This skill shows how to instrument Go services using OpenTelemetry for distributed tracing, Prometheus for metrics, and Go's slog for structured logging. It provides concrete middleware patterns, exporter setup, metric types, and context-aware logging examples to correlate traces, metrics, and logs. The material emphasizes production-ready concerns like health checks and graceful shutdown.

How this skill works

It configures an OpenTelemetry TracerProvider with a Jaeger exporter and provides examples for creating and propagating spans in application code and HTTP middleware. It defines Prometheus metric types (counters, gauges, histograms, summaries) and a middleware to record request duration, status, and active connections.

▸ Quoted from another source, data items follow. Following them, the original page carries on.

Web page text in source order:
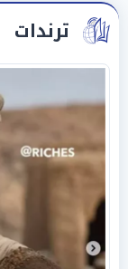
ترندات
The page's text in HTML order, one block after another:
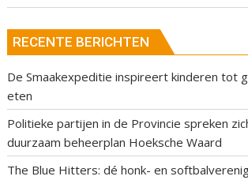
RECENTE BERICHTEN
De Smaakexpeditie inspireert kinderen tot
eten
Politieke partijen in de Provincie spreken
duurzaam beheerplan Hoeksche Waard
The Blue Hitters: dé honk- en
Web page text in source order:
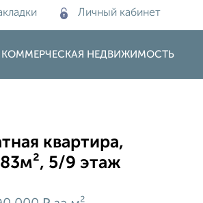
Личный кабинет
КОММЕРЧЕСКАЯ НЕДВИЖИМОСТЬ
квартира,
5/9 этаж
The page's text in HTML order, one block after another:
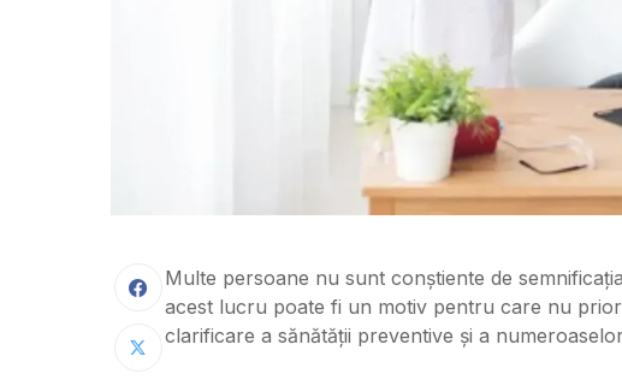
Multe persoane nu sunt conștiente de
acest lucru poate fi un motiv pentru care nu
clarificare a sănătății preventive și a
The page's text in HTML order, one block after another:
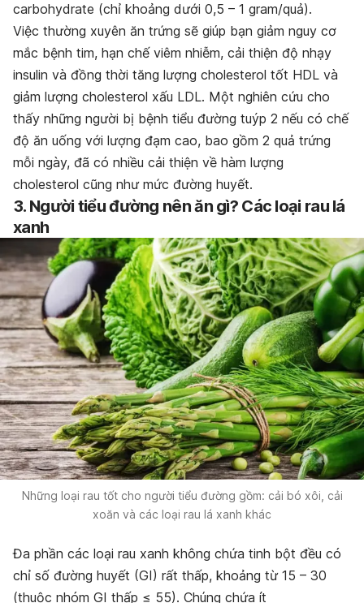
carbohydrate (chỉ khoảng dưới 0,5 – 1 gram/quả).
Việc thường xuyên ăn trứng sẽ giúp bạn giảm nguy cơ
mắc bệnh tim, hạn chế viêm nhiễm, cải thiện độ nhạy
insulin và đồng thời tăng lượng cholesterol tốt HDL và
giảm lượng cholesterol xấu LDL. Một nghiên cứu cho
thấy những người bị bệnh tiểu đường tuýp 2 nếu có chế
độ ăn uống với lượng đạm cao, bao gồm 2 quả trứng
mỗi ngày, đã có nhiều cải thiện về hàm lượng
cholesterol cũng như mức đường huyết.
3. Người tiểu đường nên ăn gì? Các loại rau lá
xanh
Những loại rau tốt cho người tiểu đường gồm: cải bó xôi, cải
xoăn và các loại rau lá xanh khác
Đa phần các loại rau xanh không chứa tinh bột đều có
chỉ số đường huyết (GI) rất thấp, khoảng từ 15 – 30
(thuộc nhóm GI thấp ≤ 55). Chúng chứa ít
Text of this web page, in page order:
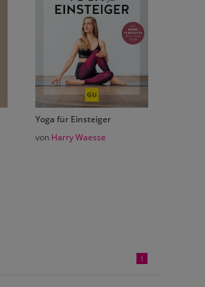
Yoga für Einsteiger
von Harry Waesse
1
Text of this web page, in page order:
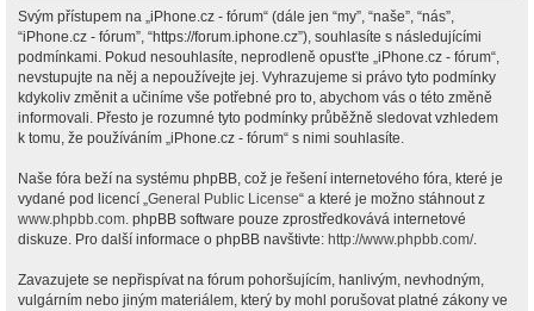
Svým přístupem na „iPhone.cz - fórum“ (dále jen “my”, “naše”, “nás”,
“iPhone.cz - fórum”, “https://forum.iphone.cz”), souhlasíte s následujícími
podmínkami. Pokud nesouhlasíte, neprodleně opusťte „iPhone.cz - fórum“,
nevstupujte na něj a nepoužívejte jej. Vyhrazujeme si právo tyto podmínky
kdykoliv změnit a učiníme vše potřebné pro to, abychom vás o této změně
informovali. Přesto je rozumné tyto podmínky průběžně sledovat vzhledem
k tomu, že používáním „iPhone.cz - fórum“ s nimi souhlasíte.
Naše fóra beží na systému phpBB, což je řešení internetového fóra, které je
vydané pod licencí „General Public License“ a které je možno stáhnout z
www.phpbb.com. phpBB software pouze zprostředkovává internetové
diskuze. Pro další informace o phpBB navštivte: http://www.phpbb.com/.
Zavazujete se nepřispívat na fórum pohoršujícím, hanlivým, nevhodným,
vulgárním nebo jiným materiálem, který by mohl porušovat platné zákony ve
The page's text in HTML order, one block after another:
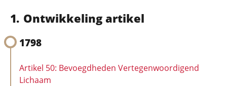
Ontwikkeling artikel
1798
Artikel 50: Bevoegdheden Vertegenwoordigend
Lichaam
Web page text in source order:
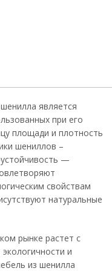
является
при его
площади и плотность
шениллов –
—
свойствам
натуральные
рынке растет с
и
из шенилла
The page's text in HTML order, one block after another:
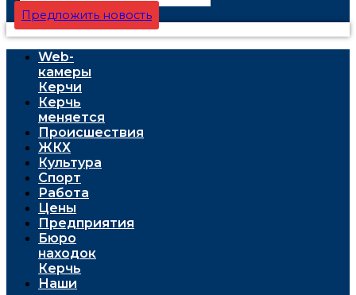
Предложить новость
Web-
камеры
Керчи
Керчь
меняется
Проиcшествия
ЖКХ
Культура
Спорт
Работа
Цены
Предприятия
Бюро
находок
Керчь
Наши
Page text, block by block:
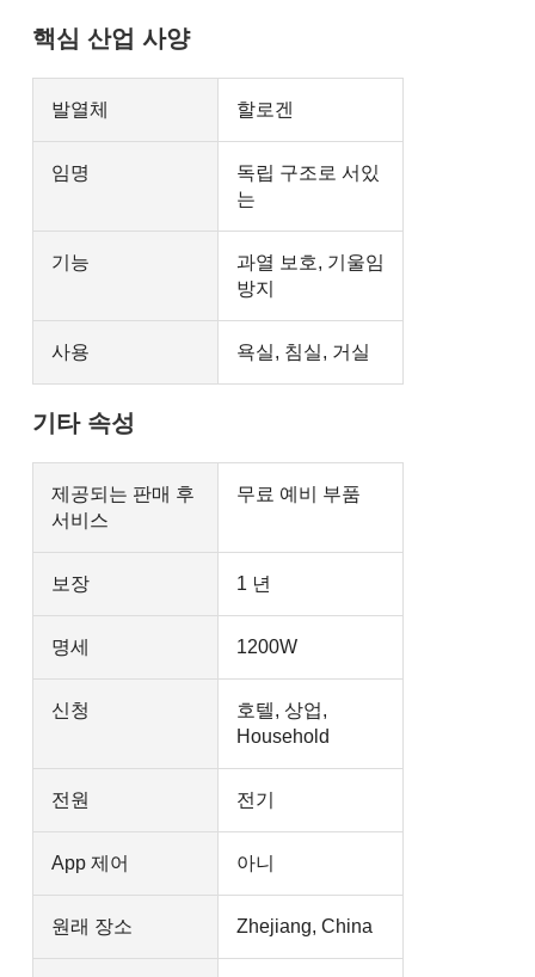
핵심 산업 사양
발열체 할로겐
임명
독립 구조로 서있
는
기능
과열 보호, 기울임
방지
사용 욕실, 침실, 거실
기타 속성
제공되는 판매 후
서비스
무료 예비 부품
보장 1 년
명세 1200W
신청
호텔, 상업,
Household
전원 전기
App 제어 아니
원래 장소 Zhejiang, China
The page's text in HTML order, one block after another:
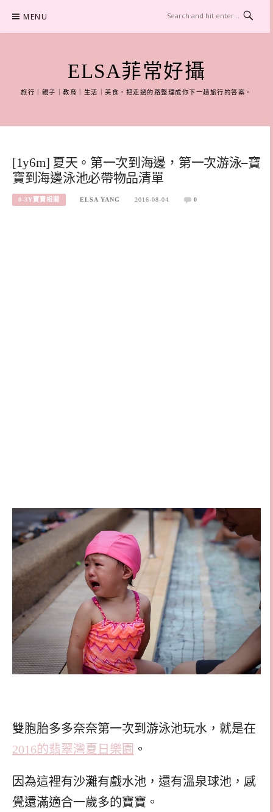
content
MENU
ELSA菲常好攝
旅行｜親子｜教育｜生活｜美食，把走過的路整理成你下一趟旅行的答案。
[1y6m] 夏天。第一次到海邊，第一次游泳–寶
寶到海邊泳池必帶物品清單
0-3Y寶寶相關 ELSA YANG 2016-08-04 0
雙胞胎多多奈奈第一次到游泳池玩水，就是在
2016的翡翠灣夏日樂園 。
因為這裡有沙灘有戲水池，還有溫泉球池，感
覺還滿適合一歲多的寶寶。
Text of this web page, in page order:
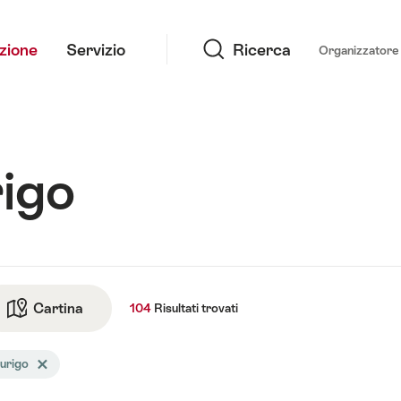
Servizio Ricerca Organizzatore
Cartina Vai alla visualizzazione della cartina
104 Risultatitrovati
Elimina tag Zurigo
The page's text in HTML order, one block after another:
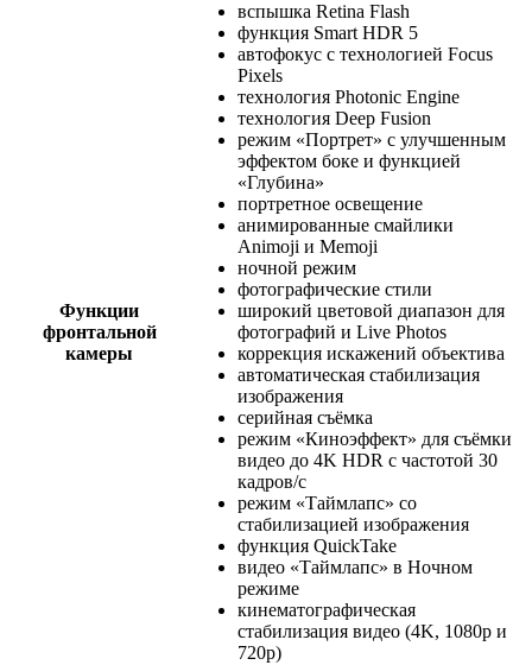
Функции
фронтальной
камеры
вспышка Retina Flash
функция Smart HDR 5
автофокус с технологией Focus
Pixels
технология Photonic Engine
технология Deep Fusion
режим «Портрет» с улучшенным
эффектом боке и функцией
«Глубина»
портретное освещение
анимированные смайлики
Animoji и Memoji
ночной режим
фотографические стили
широкий цветовой диапазон для
фотографий и Live Photos
коррекция искажений объектива
автоматическая стабилизация
изображения
серийная съёмка
режим «Киноэффект» для съёмки
видео до 4K HDR с частотой 30
кадров/с
режим «Таймлапс» со
стабилизацией изображения
функция QuickTake
видео «Таймлапс» в Ночном
режиме
кинематографическая
стабилизация видео (4K, 1080p и
720p)
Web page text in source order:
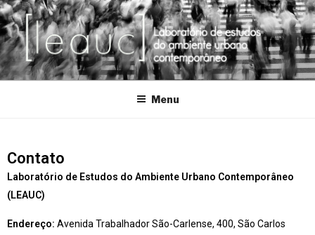
Laboratório de Estudos do Ambiente Urbano Contemporâneo
Menu
Contato
Laboratório de Estudos do Ambiente Urbano Contemporâneo
(LEAUC)
Endereço: Avenida Trabalhador São-Carlense, 400, São Carlos
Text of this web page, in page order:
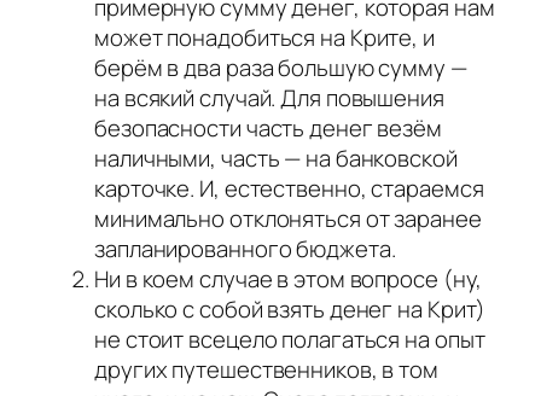
примерную сумму денег, которая нам
может понадобиться на Крите, и
берём в два раза большую сумму —
на всякий случай. Для повышения
безопасности часть денег везём
наличными, часть — на банковской
карточке. И, естественно, стараемся
минимально отклоняться от заранее
запланированного бюджета.
Ни в коем случае в этом вопросе (ну,
сколько с собой взять денег на Крит)
не стоит всецело полагаться на опыт
других путешественников, в том
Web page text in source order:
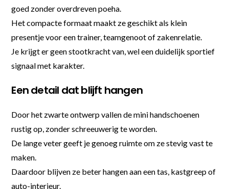
goed zonder overdreven poeha.
Het compacte formaat maakt ze geschikt als klein
presentje voor een trainer, teamgenoot of zakenrelatie.
Je krijgt er geen stootkracht van, wel een duidelijk sportief
signaal met karakter.
Een detail dat blijft hangen
Door het zwarte ontwerp vallen de mini handschoenen
rustig op, zonder schreeuwerig te worden.
De lange veter geeft je genoeg ruimte om ze stevig vast te
maken.
Daardoor blijven ze beter hangen aan een tas, kastgreep of
auto-interieur.
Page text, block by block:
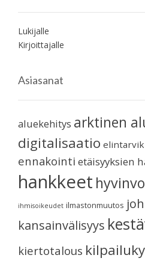
Lukijalle
Kirjoittajalle
Asiasanat
aluekehitys arktinen
digitalisaatio
ennakointi etäisyyksien
hankkeet
ihmisoikeudet ilmastonmuutos
kansainvälisyys
kiertotalous
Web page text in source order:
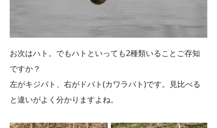
お次はハト。でもハトといっても2種類いることご存知
ですか？
左がキジバト、右がドバト(カワラバト)です。見比べる
と違いがよく分かりますよね。
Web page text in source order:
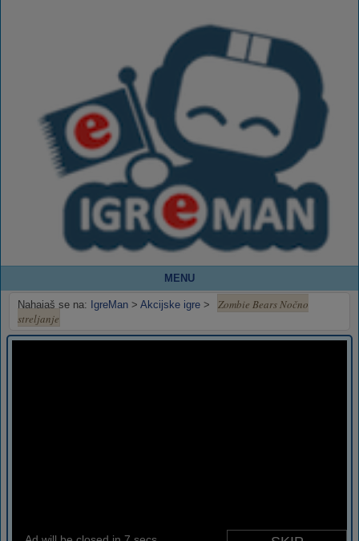
MENU
Nahajaš se na: IgreMan > Akcijske igre >
Zombie Bears Nočno
streljanje
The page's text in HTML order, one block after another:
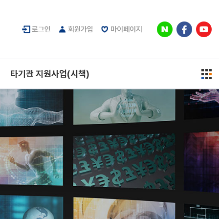
로그인 회원가입 마이페이지
타기관 지원사업(시책)
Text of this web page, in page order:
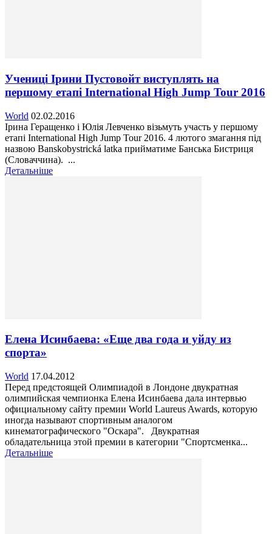
Учениці Ірини Пустовойт виступлять на
першому етапі International High Jump Tour 2016
World 02.02.2016
Ірина Геращенко і Юлія Левченко візьмуть участь у першому
етапі International High Jump Tour 2016. 4 лютого змагання під
назвою Banskobystrická latka прийматиме Банська Бистриця
(Словаччина). ...
Детальніше
Елена Исинбаева: «Еще два года и уйду из
спорта»
World 17.04.2012
Перед предстоящей Олимпиадой в Лондоне двукратная
олимпийская чемпионка Елена Исинбаева дала интервью
официальному сайту премии World Laureus Awards, которую
иногда называют спортивным аналогом
кинематографического "Оскара". Двукратная
обладательница этой премии в категории "Спортсменка...
Детальніше
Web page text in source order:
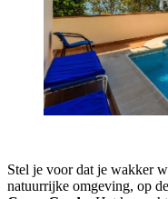
Stel je voor dat je wakker
natuurrijke omgeving, op
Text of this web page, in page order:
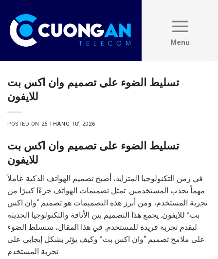
content
تسليط الضوء على تصميم وان اكس بت
للايفون
POSTED ON 26 THÁNG TƯ, 2026
تسليط الضوء على تصميم وان اكس بت
للايفون
في زمن التكنولوجيا المتزايد، أصبح تصميم الهواتف الذكية عاملاً
مهماً يجذب المستخدمين. تمثل تصميمات الهواتف جزءًا كبيرًا من
تجربة المستخدم، ومن أبرز هذه التصميمات هو تصميم “وان اكس
بت” للايفون. يجمع هذا التصميم بين الأناقة والتكنولوجيا الحديثة
ليقدم تجربة فريدة للمستخدم. في هذا المقال، سنسلط الضوء
على ملامح تصميم “وان اكس بت” وكيف يؤثر بشكل إيجابي على
تجربة المستخدم.
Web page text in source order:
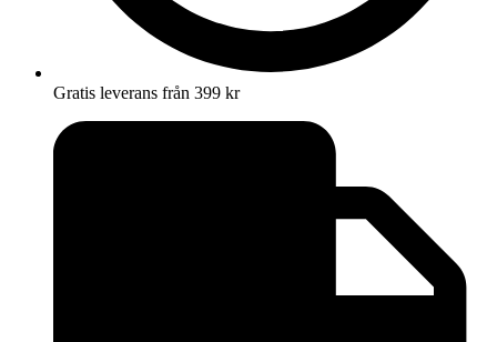
Gratis leverans från 399 kr
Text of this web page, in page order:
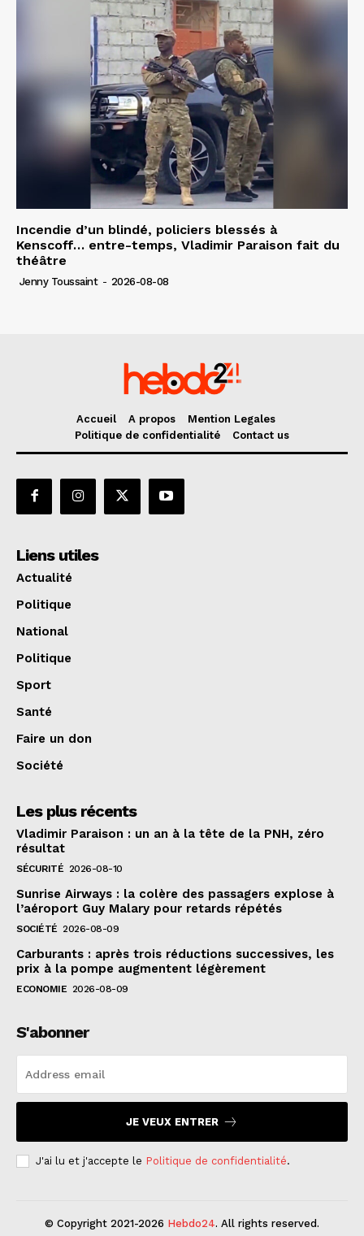
Incendie d’un blindé, policiers blessés à
Kenscoff… entre-temps, Vladimir Paraison fait du
théâtre
Jenny Toussaint - 2026-08-08
Accueil A propos
Mention Legales
Politique de confidentialité
Contact us
Liens utiles
Actualité
Politique
National
Politique
Sport
Santé
Faire un don
Société
Les plus récents
Vladimir Paraison : un an à la tête de la PNH, zéro
résultat
SÉCURITÉ 2026-08-10
Sunrise Airways : la colère des passagers explose à
l’aéroport Guy Malary pour retards répétés
SOCIÉTÉ 2026-08-09
Carburants : après trois réductions successives, les
prix à la pompe augmentent légèrement
ECONOMIE 2026-08-09
S'abonner
JE VEUX ENTRER
J'ai lu et j'accepte le Politique de confidentialité.
© Copyright 2021-2026 Hebdo24. All rights reserved.

It also shows using slog to emit JSON-structured logs that include trace and span identifiers, plus health and shutdown handlers for safe lifecycle management.

When to use it

You are instrumenting microservices for production observability.
You need distributed tracing across services (request flow and latency hotspots).
You want Prometheus metrics exposed via /metrics for scraping and dashboards.
You need structured, correlated logs that include trace IDs and span IDs.
You require readiness/liveness probes and graceful shutdown for Kubernetes deployments.

Best practices

Always propagate context when starting spans; prefer automatic middleware and manual spans for business logic.
Use probability sampling in high-traffic production; avoid AlwaysSample except for debugging.
Label metrics consistently (method, path, status) and avoid high-cardinality labels on frequently changing values.
Attach trace_id and span_id to logs using context-aware loggers to enable full triage across pillars.
Ensure exporters and background processors are cleanly shut down on SIGTERM to avoid losing telemetry data.

Example use cases

Instrument an HTTP API with otelhttp middleware and Prometheus metrics to measure latency and error rates.
Add span creation in business functions (e.g., ProcessOrder) to trace downstream calls and database queries.
Emit JSON logs via slog that include trace_id/span_id so logs can be filtered by trace in observability tools.
Expose /metrics and /health endpoints for Prometheus scraping and Kubernetes probes during rolling updates.
Use histograms for request duration buckets and summaries for database query quantiles to drive SLOs.

FAQ

How do I correlate logs with traces?

Inject trace and span IDs into your structured logs by creating a logger from the request context (extract span from context and add trace_id/span_id fields).

What sampling should I use in production?

Use a probability sampler (e.g., ParentBased with a target rate) to balance signal quality and cost; reserve AlwaysSample for short-lived debugging runs.